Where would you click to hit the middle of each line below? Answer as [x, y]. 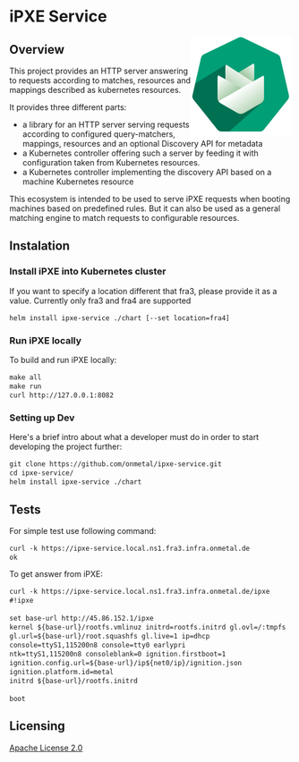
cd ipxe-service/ [42, 473]
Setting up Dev [42, 418]
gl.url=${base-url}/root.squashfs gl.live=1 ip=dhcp [110, 637]
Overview [37, 50]
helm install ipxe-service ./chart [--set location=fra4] [120, 318]
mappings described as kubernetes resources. [95, 90]
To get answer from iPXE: [56, 574]
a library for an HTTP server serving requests [106, 124]
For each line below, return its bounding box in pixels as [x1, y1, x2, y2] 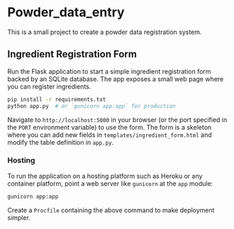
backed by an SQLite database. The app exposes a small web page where [7, 74, 224, 83]
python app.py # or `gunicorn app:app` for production [7, 102, 176, 110]
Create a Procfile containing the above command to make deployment [7, 206, 215, 214]
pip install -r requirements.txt [7, 96, 106, 103]
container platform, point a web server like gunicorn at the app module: [7, 179, 213, 188]
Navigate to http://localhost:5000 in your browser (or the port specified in [7, 115, 228, 124]
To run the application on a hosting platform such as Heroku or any [7, 172, 203, 180]
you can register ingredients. [7, 82, 91, 91]
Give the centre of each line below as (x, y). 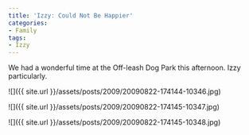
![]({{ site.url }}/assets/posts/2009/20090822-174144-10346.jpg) (115, 91)
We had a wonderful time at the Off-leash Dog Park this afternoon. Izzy (124, 67)
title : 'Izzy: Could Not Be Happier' (71, 15)
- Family (23, 30)
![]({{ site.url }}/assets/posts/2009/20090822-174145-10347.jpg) (114, 107)
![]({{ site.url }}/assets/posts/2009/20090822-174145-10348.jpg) (115, 122)
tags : (17, 38)
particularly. (28, 76)
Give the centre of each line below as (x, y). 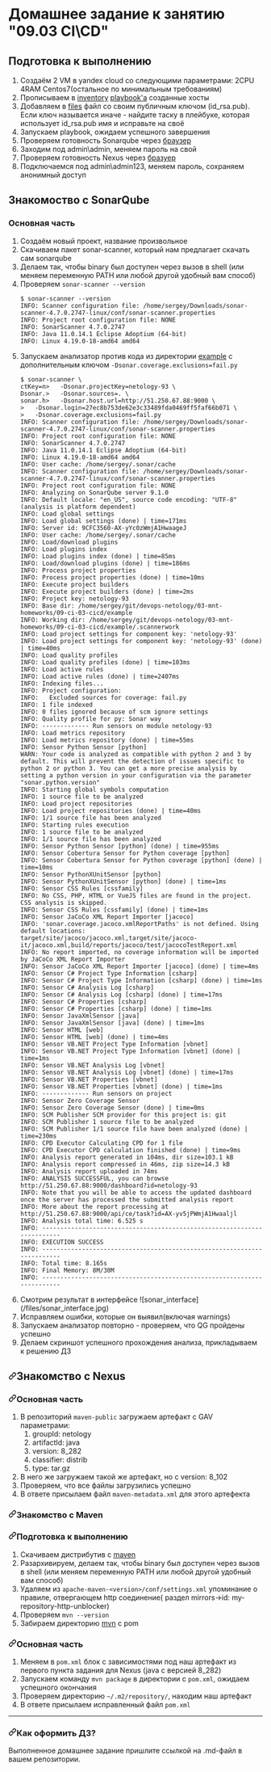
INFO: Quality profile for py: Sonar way (90, 719)
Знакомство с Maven (60, 1515)
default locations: (53, 931)
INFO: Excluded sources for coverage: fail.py (103, 697)
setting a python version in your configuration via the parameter (135, 775)
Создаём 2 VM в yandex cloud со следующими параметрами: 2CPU (137, 80)
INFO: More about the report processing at (94, 1206)
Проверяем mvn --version (65, 1614)

- **Task description**:
Lines that contain "site" are to be copied from the records above.

- **Result of this exercise**:
![]({{ site.url }}/assets/posts/2009/20090822-174144-10346.jpg) (115, 91)
![]({{ site.url }}/assets/posts/2009/20090822-174145-10347.jpg) (114, 107)
![]({{ site.url }}/assets/posts/2009/20090822-174145-10348.jpg) (115, 122)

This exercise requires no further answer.